→ **Exercise aim**: Go from the first line below to the one with "gang i den helingsproces, som" and print each line exactly.

(Dataset records)
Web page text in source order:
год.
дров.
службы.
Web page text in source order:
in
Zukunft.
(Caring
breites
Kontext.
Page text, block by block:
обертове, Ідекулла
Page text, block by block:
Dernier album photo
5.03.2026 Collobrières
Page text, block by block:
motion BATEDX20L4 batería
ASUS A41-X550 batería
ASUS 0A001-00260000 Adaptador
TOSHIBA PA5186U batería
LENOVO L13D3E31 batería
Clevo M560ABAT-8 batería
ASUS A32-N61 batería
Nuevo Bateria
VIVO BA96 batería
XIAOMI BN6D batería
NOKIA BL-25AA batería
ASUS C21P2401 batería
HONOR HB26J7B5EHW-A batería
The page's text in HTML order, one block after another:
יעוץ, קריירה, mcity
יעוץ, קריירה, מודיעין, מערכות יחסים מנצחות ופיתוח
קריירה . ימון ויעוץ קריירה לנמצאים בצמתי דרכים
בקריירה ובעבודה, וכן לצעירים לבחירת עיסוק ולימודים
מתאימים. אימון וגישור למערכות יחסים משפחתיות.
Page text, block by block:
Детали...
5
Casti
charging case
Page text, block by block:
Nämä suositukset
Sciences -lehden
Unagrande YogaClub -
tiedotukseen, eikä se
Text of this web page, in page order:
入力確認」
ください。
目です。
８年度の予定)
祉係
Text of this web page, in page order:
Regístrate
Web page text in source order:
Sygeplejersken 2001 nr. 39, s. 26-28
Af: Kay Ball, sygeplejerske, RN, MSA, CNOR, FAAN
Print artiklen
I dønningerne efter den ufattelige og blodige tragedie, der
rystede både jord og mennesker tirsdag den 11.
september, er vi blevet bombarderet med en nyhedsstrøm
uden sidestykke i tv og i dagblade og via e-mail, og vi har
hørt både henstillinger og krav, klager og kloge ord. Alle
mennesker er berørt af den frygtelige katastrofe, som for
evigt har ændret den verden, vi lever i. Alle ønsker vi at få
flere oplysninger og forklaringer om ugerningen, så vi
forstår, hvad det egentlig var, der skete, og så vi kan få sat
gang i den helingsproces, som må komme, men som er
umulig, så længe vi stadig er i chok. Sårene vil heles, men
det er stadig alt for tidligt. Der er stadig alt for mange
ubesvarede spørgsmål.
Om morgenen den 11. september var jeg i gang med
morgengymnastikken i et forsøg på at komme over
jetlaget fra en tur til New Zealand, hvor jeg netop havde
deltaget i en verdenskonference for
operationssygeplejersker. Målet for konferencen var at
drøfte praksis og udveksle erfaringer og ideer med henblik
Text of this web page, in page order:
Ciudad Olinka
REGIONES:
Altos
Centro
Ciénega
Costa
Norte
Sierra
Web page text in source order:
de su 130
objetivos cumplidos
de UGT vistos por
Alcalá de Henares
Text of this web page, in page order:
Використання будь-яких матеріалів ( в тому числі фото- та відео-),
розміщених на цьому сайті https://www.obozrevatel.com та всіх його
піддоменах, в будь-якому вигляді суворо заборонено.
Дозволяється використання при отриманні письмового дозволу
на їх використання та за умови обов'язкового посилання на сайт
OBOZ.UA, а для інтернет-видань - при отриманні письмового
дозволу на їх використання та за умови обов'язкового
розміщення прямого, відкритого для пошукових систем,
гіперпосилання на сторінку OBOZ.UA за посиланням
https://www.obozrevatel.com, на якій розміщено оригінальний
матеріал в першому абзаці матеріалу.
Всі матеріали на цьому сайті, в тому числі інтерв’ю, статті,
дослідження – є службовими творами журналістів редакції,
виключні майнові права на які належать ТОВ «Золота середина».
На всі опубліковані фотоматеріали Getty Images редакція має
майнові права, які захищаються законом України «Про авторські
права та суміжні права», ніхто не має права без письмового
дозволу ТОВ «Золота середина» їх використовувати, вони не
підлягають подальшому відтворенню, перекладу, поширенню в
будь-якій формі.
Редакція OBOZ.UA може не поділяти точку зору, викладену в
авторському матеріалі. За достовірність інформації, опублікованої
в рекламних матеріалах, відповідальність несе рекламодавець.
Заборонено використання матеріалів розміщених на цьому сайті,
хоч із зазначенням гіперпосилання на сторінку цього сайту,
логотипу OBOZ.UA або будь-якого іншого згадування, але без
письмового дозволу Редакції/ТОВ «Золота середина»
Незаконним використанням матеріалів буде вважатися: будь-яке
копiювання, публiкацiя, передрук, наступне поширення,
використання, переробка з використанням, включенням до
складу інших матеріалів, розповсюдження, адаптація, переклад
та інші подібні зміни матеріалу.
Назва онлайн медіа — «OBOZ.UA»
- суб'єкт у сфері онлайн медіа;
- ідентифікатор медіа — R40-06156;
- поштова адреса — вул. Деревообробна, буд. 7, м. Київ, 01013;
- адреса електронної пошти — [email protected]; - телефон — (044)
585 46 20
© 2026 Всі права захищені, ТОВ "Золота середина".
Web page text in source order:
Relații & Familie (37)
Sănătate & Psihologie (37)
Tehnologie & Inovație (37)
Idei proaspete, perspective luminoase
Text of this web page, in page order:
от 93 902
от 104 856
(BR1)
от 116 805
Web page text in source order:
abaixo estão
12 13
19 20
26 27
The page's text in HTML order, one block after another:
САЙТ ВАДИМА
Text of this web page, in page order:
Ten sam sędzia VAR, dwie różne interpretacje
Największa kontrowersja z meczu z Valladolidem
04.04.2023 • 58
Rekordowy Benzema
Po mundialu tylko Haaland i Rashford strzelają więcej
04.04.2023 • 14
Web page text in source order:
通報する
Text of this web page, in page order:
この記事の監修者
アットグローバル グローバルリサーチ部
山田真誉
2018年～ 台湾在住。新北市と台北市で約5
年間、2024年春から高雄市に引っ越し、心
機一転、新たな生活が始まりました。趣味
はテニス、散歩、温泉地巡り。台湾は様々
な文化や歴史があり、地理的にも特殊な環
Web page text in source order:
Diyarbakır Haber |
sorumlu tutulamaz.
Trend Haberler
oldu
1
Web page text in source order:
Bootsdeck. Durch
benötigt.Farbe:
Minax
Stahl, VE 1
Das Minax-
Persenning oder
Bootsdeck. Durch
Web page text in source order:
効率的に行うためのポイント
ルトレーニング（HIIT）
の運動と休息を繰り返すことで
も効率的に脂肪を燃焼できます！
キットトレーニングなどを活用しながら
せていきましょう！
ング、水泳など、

→ **Solution for this problem**:
Web page text in source order:
год.
дров.
службы.
Web page text in source order:
in
Zukunft.
(Caring
breites
Kontext.
Page text, block by block:
обертове, Ідекулла
Page text, block by block:
Dernier album photo
5.03.2026 Collobrières
Page text, block by block:
motion BATEDX20L4 batería
ASUS A41-X550 batería
ASUS 0A001-00260000 Adaptador
TOSHIBA PA5186U batería
LENOVO L13D3E31 batería
Clevo M560ABAT-8 batería
ASUS A32-N61 batería
Nuevo Bateria
VIVO BA96 batería
XIAOMI BN6D batería
NOKIA BL-25AA batería
ASUS C21P2401 batería
HONOR HB26J7B5EHW-A batería
The page's text in HTML order, one block after another:
יעוץ, קריירה, mcity
יעוץ, קריירה, מודיעין, מערכות יחסים מנצחות ופיתוח
קריירה . ימון ויעוץ קריירה לנמצאים בצמתי דרכים
בקריירה ובעבודה, וכן לצעירים לבחירת עיסוק ולימודים
מתאימים. אימון וגישור למערכות יחסים משפחתיות.
Page text, block by block:
Детали...
5
Casti
charging case
Page text, block by block:
Nämä suositukset
Sciences -lehden
Unagrande YogaClub -
tiedotukseen, eikä se
Text of this web page, in page order:
入力確認」
ください。
目です。
８年度の予定)
祉係
Text of this web page, in page order:
Regístrate
Web page text in source order:
Sygeplejersken 2001 nr. 39, s. 26-28
Af: Kay Ball, sygeplejerske, RN, MSA, CNOR, FAAN
Print artiklen
I dønningerne efter den ufattelige og blodige tragedie, der
rystede både jord og mennesker tirsdag den 11.
september, er vi blevet bombarderet med en nyhedsstrøm
uden sidestykke i tv og i dagblade og via e-mail, og vi har
hørt både henstillinger og krav, klager og kloge ord. Alle
mennesker er berørt af den frygtelige katastrofe, som for
evigt har ændret den verden, vi lever i. Alle ønsker vi at få
flere oplysninger og forklaringer om ugerningen, så vi
forstår, hvad det egentlig var, der skete, og så vi kan få sat
gang i den helingsproces, som må komme, men som er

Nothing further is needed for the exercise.